TASK PROMPT: Each line of the entries below that includes "blasphemy" belongs in your answer.

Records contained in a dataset
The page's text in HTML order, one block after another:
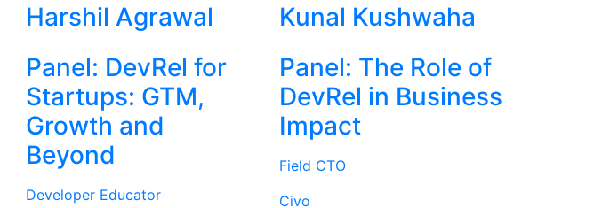
Harshil Agrawal
Panel: DevRel for
Startups: GTM,
Growth and
Beyond
Developer Educator
Kunal Kushwaha
Panel: The Role of
DevRel in Business
Impact
Field CTO
Civo
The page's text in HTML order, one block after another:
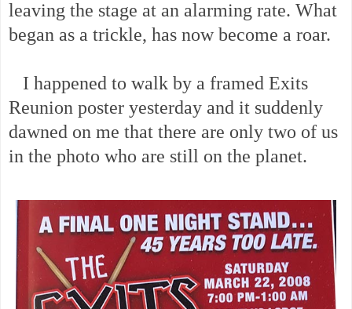
leaving the stage at an alarming rate. What
began as a trickle, has now become a roar.
I happened to walk by a framed Exits
Reunion poster yesterday and it suddenly
dawned on me that there are only two of us
in the photo who are still on the planet.
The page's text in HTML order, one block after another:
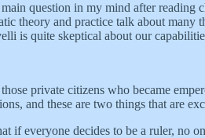
question in my mind after reading
theory and practice talk about many
is quite skeptical about our
those private citizens who became
and these are two things that are
if everyone decides to be a ruler, no
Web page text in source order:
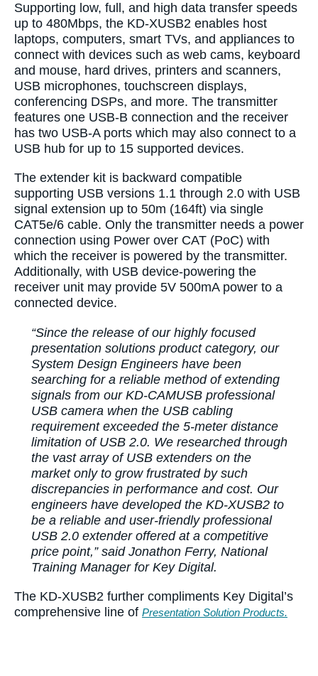
Supporting low, full, and high data transfer speeds
up to 480Mbps, the KD-XUSB2 enables host
laptops, computers, smart TVs, and appliances to
connect with devices such as web cams, keyboard
and mouse, hard drives, printers and scanners,
USB microphones, touchscreen displays,
conferencing DSPs, and more. The transmitter
features one USB-B connection and the receiver
has two USB-A ports which may also connect to a
USB hub for up to 15 supported devices.
The extender kit is backward compatible
supporting USB versions 1.1 through 2.0 with USB
signal extension up to 50m (164ft) via single
CAT5e/6 cable. Only the transmitter needs a power
connection using Power over CAT (PoC) with
which the receiver is powered by the transmitter.
Additionally, with USB device-powering the
receiver unit may provide 5V 500mA power to a
connected device.
“Since the release of our highly focused
presentation solutions product category, our
System Design Engineers have been
searching for a reliable method of extending
signals from our KD-CAMUSB professional
USB camera when the USB cabling
requirement exceeded the 5-meter distance
limitation of USB 2.0. We researched through
the vast array of USB extenders on the
market only to grow frustrated by such
discrepancies in performance and cost. Our
engineers have developed the KD-XUSB2 to
be a reliable and user-friendly professional
USB 2.0 extender offered at a competitive
price point,” said Jonathon Ferry, National
Training Manager for Key Digital.
The KD-XUSB2 further compliments Key Digital’s
comprehensive line of Presentation Solution Products.
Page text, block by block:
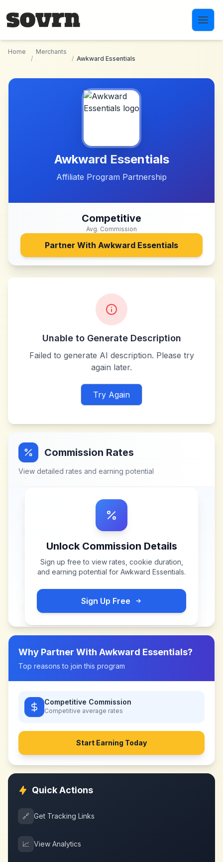
Home
/
Merchants
/ Awkward Essentials
Awkward Essentials
Affiliate Program Partnership
Competitive
Avg. Commission
Partner With Awkward Essentials
Unable to Generate Description
Failed to generate AI description. Please try
again later.
Try Again
Commission Rates
View detailed rates and earning potential
Unlock Commission Details
Sign up free to view rates, cookie duration,
and earning potential for Awkward Essentials.
Sign Up Free
Why Partner With Awkward Essentials?
Top reasons to join this program
Competitive Commission
Competitive average rates
Start Earning Today
Quick Actions
🔗 Get Tracking Links
📈 View Analytics
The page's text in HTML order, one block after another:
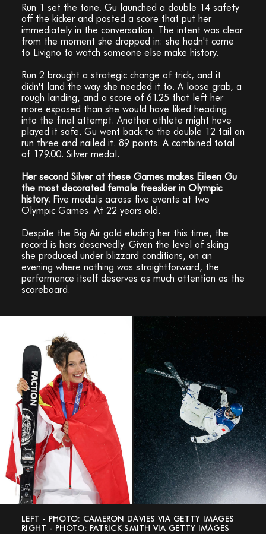
Run 1 set the tone. Gu launched a double 14 safety
off the kicker and posted a score that put her
immediately in the conversation. The intent was clear
from the moment she dropped in: she hadn't come
to Livigno to watch someone else make history.
Run 2 brought a strategic change of trick, and it
didn't land the way she needed it to. A loose grab, a
rough landing, and a score of 61.25 that left her
more exposed than she would have liked heading
into the final attempt. Another athlete might have
played it safe. Gu went back to the double 12 tail on
run three and nailed it. 89 points. A combined total
of 179.00. Silver medal.
Her second Silver at these Games makes Eileen Gu
the most decorated female freeskier in Olympic
history. Five medals across five events at two
Olympic Games. At 22 years old.
Despite the Big Air gold eluding her this time, the
record is hers deservedly. Given the level of skiing
she produced under blizzard conditions, on an
evening where nothing was straightforward, the
performance itself deserves as much attention as the
scoreboard.
LEFT - PHOTO: CAMERON DAVIES VIA GETTY IMAGES
RIGHT - PHOTO: PATRICK SMITH VIA GETTY IMAGES
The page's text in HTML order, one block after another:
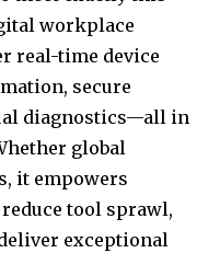
workplace
real-time device
secure
diagnostics—all in
global
it empowers
tool sprawl,
exceptional
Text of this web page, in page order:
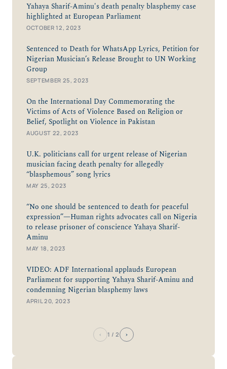
Yahaya Sharif-Aminu's death penalty blasphemy case
highlighted at European Parliament
OCTOBER 12, 2023
Sentenced to Death for WhatsApp Lyrics, Petition for
Nigerian Musician’s Release Brought to UN Working
Group
SEPTEMBER 25, 2023
On the International Day Commemorating the
Victims of Acts of Violence Based on Religion or
Belief, Spotlight on Violence in Pakistan
AUGUST 22, 2023
U.K. politicians call for urgent release of Nigerian
musician facing death penalty for allegedly
“blasphemous” song lyrics
MAY 25, 2023
“No one should be sentenced to death for peaceful
expression”—Human rights advocates call on Nigeria
to release prisoner of conscience Yahaya Sharif-
Aminu
MAY 18, 2023
VIDEO: ADF International applauds European
Parliament for supporting Yahaya Sharif-Aminu and
condemning Nigerian blasphemy laws
APRIL 20, 2023
‹ 1 / 2 ›
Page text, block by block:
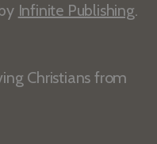
Infinite Publishing.
Christians from
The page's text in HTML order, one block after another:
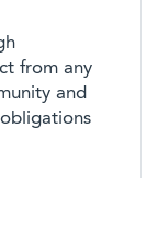
from any
and
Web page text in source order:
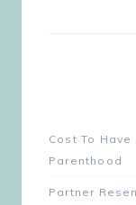
Cost To
Parenthood
Partner
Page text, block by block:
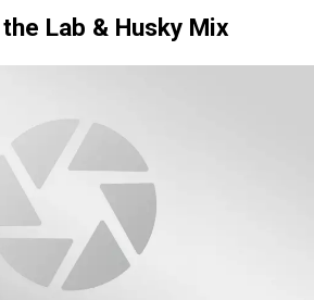
Lab & Husky Mix
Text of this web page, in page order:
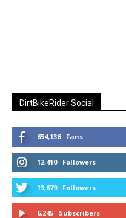
DirtBikeRider Social
654,136 Fans
12,410 Followers
13,679 Followers
6,245 Subscribers
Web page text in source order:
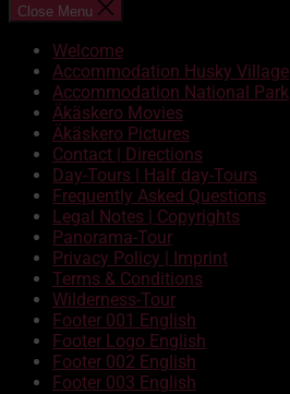
Close Menu
Welcome
Accommodation Husky Village
Accommodation National Park
Äkäskero Movies
Äkäskero Pictures
Contact | Directions
Day-Tours | Half day-Tours
Frequently Asked Questions
Legal Notes | Copyrights
Panorama-Tour
Privacy Policy | Imprint
Terms & Conditions
Wilderness-Tour
Footer 001 English
Footer Logo English
Footer 002 English
Footer 003 English
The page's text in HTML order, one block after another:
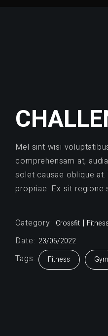
Mel sint wisi
comprehensam at,
solet causae oblique
propriae. Ex sit regione
Category: Crossfit Fitness
Date: 23/05/2022
Tags: Fitness Gym
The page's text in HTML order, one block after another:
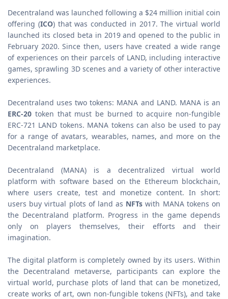
Decentraland was launched following a $24 million initial coin
offering (ICO) that was conducted in 2017. The virtual world
launched its closed beta in 2019 and opened to the public in
February 2020. Since then, users have created a wide range
of experiences on their parcels of LAND, including interactive
games, sprawling 3D scenes and a variety of other interactive
experiences.
Decentraland uses two tokens: MANA and LAND. MANA is an
ERC-20 token that must be burned to acquire non-fungible
ERC-721 LAND tokens. MANA tokens can also be used to pay
for a range of avatars, wearables, names, and more on the
Decentraland marketplace.
Decentraland (MANA) is a decentralized virtual world
platform with software based on the Ethereum blockchain,
where users create, test and monetize content. In short:
users buy virtual plots of land as NFTs with MANA tokens on
the Decentraland platform. Progress in the game depends
only on players themselves, their efforts and their
imagination.
The digital platform is completely owned by its users. Within
the Decentraland metaverse, participants can explore the
virtual world, purchase plots of land that can be monetized,
create works of art, own non-fungible tokens (NFTs), and take
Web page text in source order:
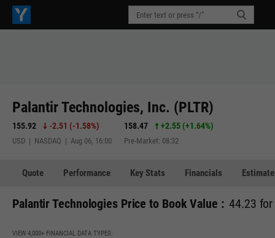
Palantir Technologies, Inc. (PLTR)
155.92 -2.51 (-1.58%)
USD | NASDAQ | Aug 06, 16:00
158.47 +2.55 (+1.64%)
Pre-Market: 08:32
Quote Performance Key Stats Financials
Palantir Technologies Price to Book Value : 44.23
VIEW 4,000+ FINANCIAL DATA TYPES:
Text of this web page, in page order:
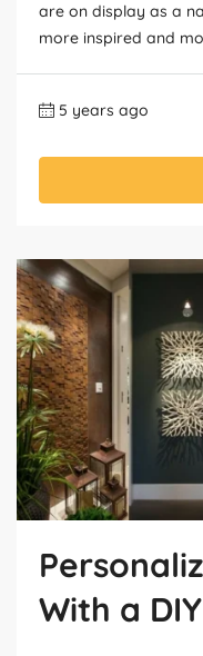
are on display as a
more inspired and
5 years ago
With a
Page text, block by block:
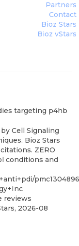
Partners
Contact
Bioz Stars
Bioz vStars
targeting p4hb
Cell Signaling
Bioz Stars
ZERO
conditions and
reviews
, 2026-08
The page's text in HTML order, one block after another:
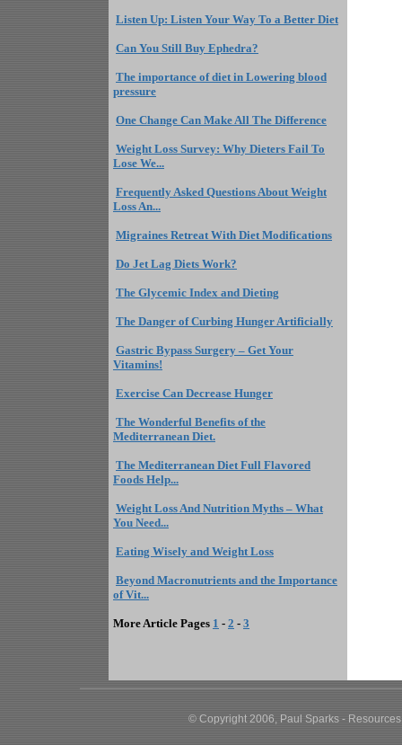
Listen Up: Listen Your Way To a Better Diet
Can You Still Buy Ephedra?
The importance of diet in Lowering blood
pressure
One Change Can Make All The Difference
Weight Loss Survey: Why Dieters Fail To
Lose We...
Frequently Asked Questions About Weight
Loss An...
Migraines Retreat With Diet Modifications
Do Jet Lag Diets Work?
The Glycemic Index and Dieting
The Danger of Curbing Hunger Artificially
Gastric Bypass Surgery – Get Your
Vitamins!
Exercise Can Decrease Hunger
The Wonderful Benefits of the
Mediterranean Diet.
The Mediterranean Diet Full Flavored
Foods Help...
Weight Loss And Nutrition Myths – What
You Need...
Eating Wisely and Weight Loss
Beyond Macronutrients and the Importance
of Vit...
More Article Pages 1 - 2 - 3
© Copyright 2006, Paul Sparks -
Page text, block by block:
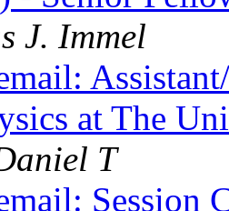
J. Immel
at The
T
Session
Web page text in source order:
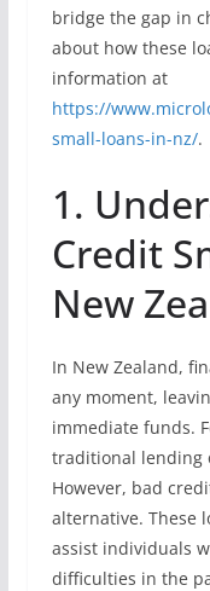
bridge the gap in
about how these
information at
https://
small-loans-in-nz/.
1.
Credit
New
In New Zealand,
any moment,
immediate funds.
traditional lending
However, bad
alternative. These
assist individuals
difficulties in the
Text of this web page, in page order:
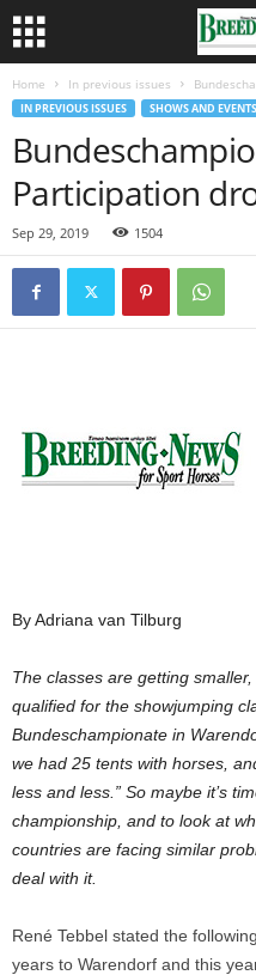
Home In previous issues
IN PREVIOUS ISSUES SHOWS AND EVENTS
Participation
Sep 29, 2019 1504
By Adriana van Tilburg
The classes are getting
qualified for the showjumping
Bundeschampionate in
we had 25 tents with horses,
less and less.” So maybe it’s
championship, and to look at
countries are facing similar
deal with it.
René Tebbel stated the
years to Warendorf and this
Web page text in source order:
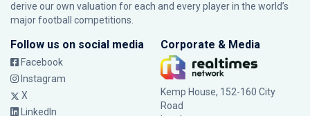
derive our own valuation for each and every player in the world’s
major football competitions.
Follow us on social media
Facebook
Instagram
X
LinkedIn
Corporate & Media
Kemp House, 152-160 City
Road
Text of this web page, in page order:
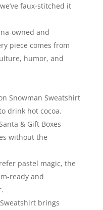
faux‑stitched it
owned and
piece comes from
humor, and
Snowman Sweatshirt
drink hot cocoa.
& Gift Boxes
without the
pastel magic, the
and
brings
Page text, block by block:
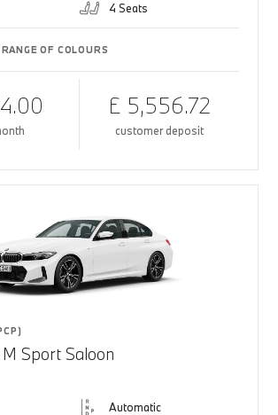
4 Seats
OF COLOURS
£ 5,556.72
customer deposit
Sport Saloon
Automatic
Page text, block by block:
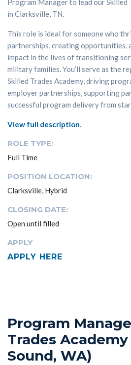
Program Manager to lead our
in Clarksville, TN.
This role is ideal for someone who
partnerships, creating opportunities,
impact in the lives of transitioning
military families. You’ll serve as the
Skilled Trades Academy, driving
employer partnerships, supporting
successful program delivery from
View full description.
ROLE TYPE:
Full Time
POSITION LOCATION:
Clarksville, Hybrid
CLOSING DATE:
Open until filled
APPLY
APPLY HERE
Program
Trades
Sound, WA)
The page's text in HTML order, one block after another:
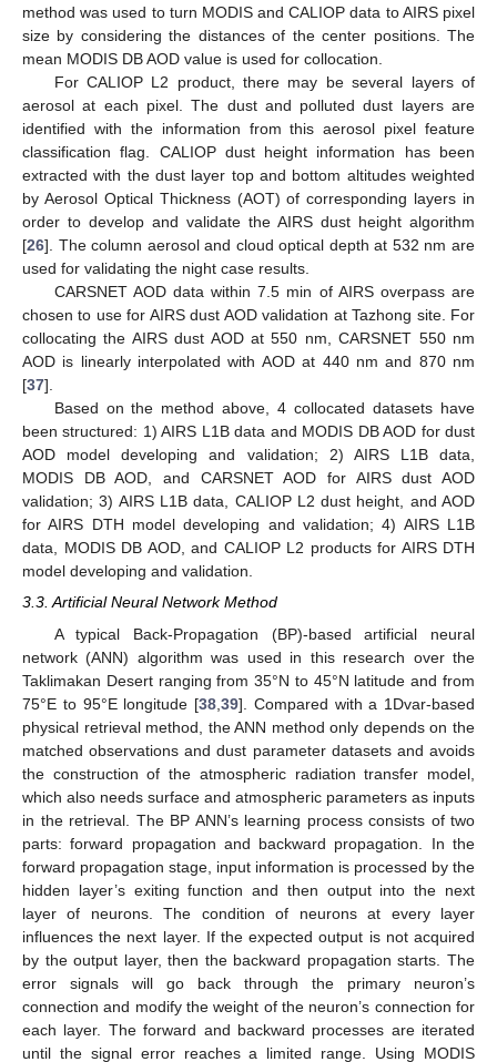
method was used to turn MODIS and CALIOP data to AIRS pixel
size by considering the distances of the center positions. The
mean MODIS DB AOD value is used for collocation.
For CALIOP L2 product, there may be several layers of
aerosol at each pixel. The dust and polluted dust layers are
identified with the information from this aerosol pixel feature
classification flag. CALIOP dust height information has been
extracted with the dust layer top and bottom altitudes weighted
by Aerosol Optical Thickness (AOT) of corresponding layers in
order to develop and validate the AIRS dust height algorithm
[26]. The column aerosol and cloud optical depth at 532 nm are
used for validating the night case results.
CARSNET AOD data within 7.5 min of AIRS overpass are
chosen to use for AIRS dust AOD validation at Tazhong site. For
collocating the AIRS dust AOD at 550 nm, CARSNET 550 nm
AOD is linearly interpolated with AOD at 440 nm and 870 nm
[37].
Based on the method above, 4 collocated datasets have
been structured: 1) AIRS L1B data and MODIS DB AOD for dust
AOD model developing and validation; 2) AIRS L1B data,
MODIS DB AOD, and CARSNET AOD for AIRS dust AOD
validation; 3) AIRS L1B data, CALIOP L2 dust height, and AOD
for AIRS DTH model developing and validation; 4) AIRS L1B
data, MODIS DB AOD, and CALIOP L2 products for AIRS DTH
model developing and validation.
3.3. Artificial Neural Network Method
A typical Back-Propagation (BP)-based artificial neural
network (ANN) algorithm was used in this research over the
Taklimakan Desert ranging from 35°N to 45°N latitude and from
75°E to 95°E longitude [38 39]. Compared with a 1Dvar-based
physical retrieval method, the ANN method only depends on the
matched observations and dust parameter datasets and avoids
the construction of the atmospheric radiation transfer model,
which also needs surface and atmospheric parameters as inputs
in the retrieval. The BP ANN’s learning process consists of two
parts: forward propagation and backward propagation. In the
forward propagation stage, input information is processed by the
hidden layer’s exiting function and then output into the next
layer of neurons. The condition of neurons at every layer
influences the next layer. If the expected output is not acquired
by the output layer, then the backward propagation starts. The
error signals will go back through the primary neuron’s
connection and modify the weight of the neuron’s connection for
each layer. The forward and backward processes are iterated
until the signal error reaches a limited range. Using MODIS
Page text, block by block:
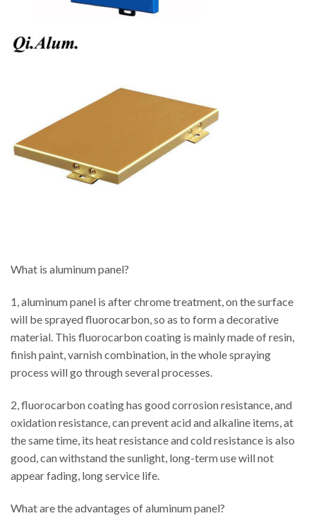
What is aluminum panel?
1, aluminum panel is after chrome treatment, on the surface
will be sprayed fluorocarbon, so as to form a decorative
material. This fluorocarbon coating is mainly made of resin,
finish paint, varnish combination, in the whole spraying
process will go through several processes.
2, fluorocarbon coating has good corrosion resistance, and
oxidation resistance, can prevent acid and alkaline items, at
the same time, its heat resistance and cold resistance is also
good, can withstand the sunlight, long-term use will not
appear fading, long service life.
What are the advantages of aluminum panel?
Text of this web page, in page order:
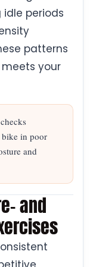
idle periods
patterns
your
in poor
and
and
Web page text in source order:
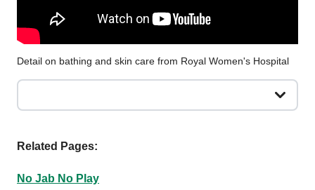
Detail on bathing and skin care from Royal Women's Hospital
Related Pages:
No Jab No Play
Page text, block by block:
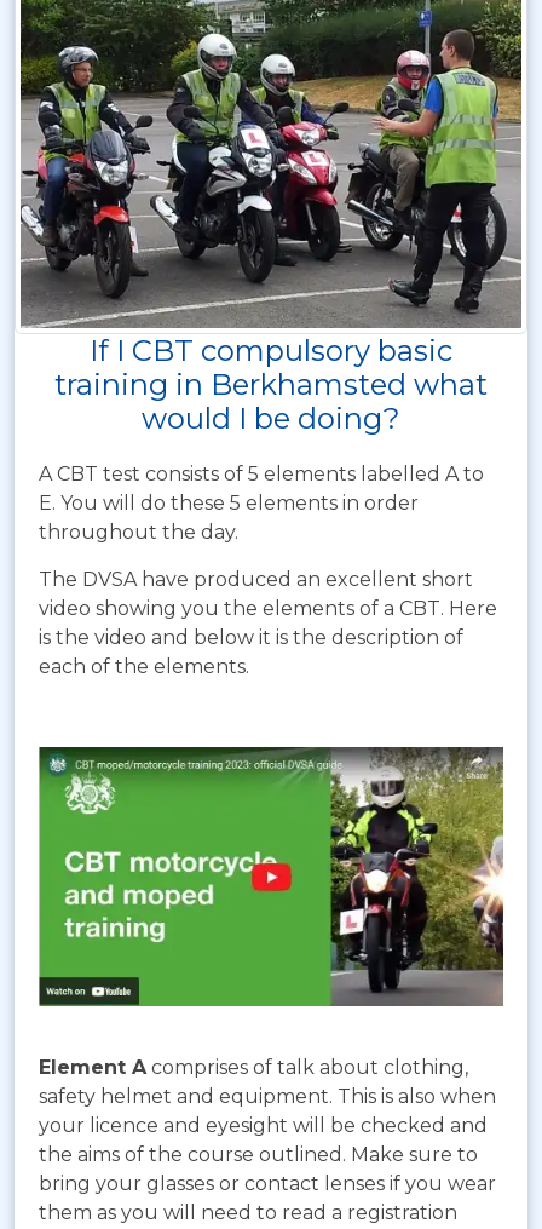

RESPONSE:
Yahaya Sharif-Aminu's death penalty blasphemy case
condemning Nigerian blasphemy laws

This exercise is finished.